Exact copies of all entries are needed. Pictures are to be left out.

[Stored dataset items]
*** Begin section ***

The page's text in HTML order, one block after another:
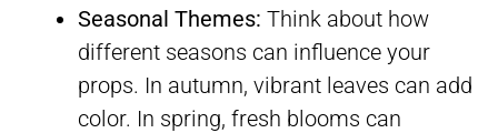
Seasonal Themes: Think about how
different seasons can influence your
props. In autumn, vibrant leaves can add
color. In spring, fresh blooms can
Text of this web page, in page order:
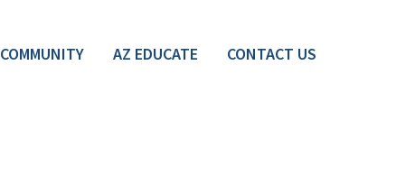
COMMUNITY AZ EDUCATE CONTACT US

*** End section ***

### Result
The page's text in HTML order, one block after another:
Seasonal Themes: Think about how
different seasons can influence your
props. In autumn, vibrant leaves can add
color. In spring, fresh blooms can
Text of this web page, in page order:
COMMUNITY AZ EDUCATE CONTACT US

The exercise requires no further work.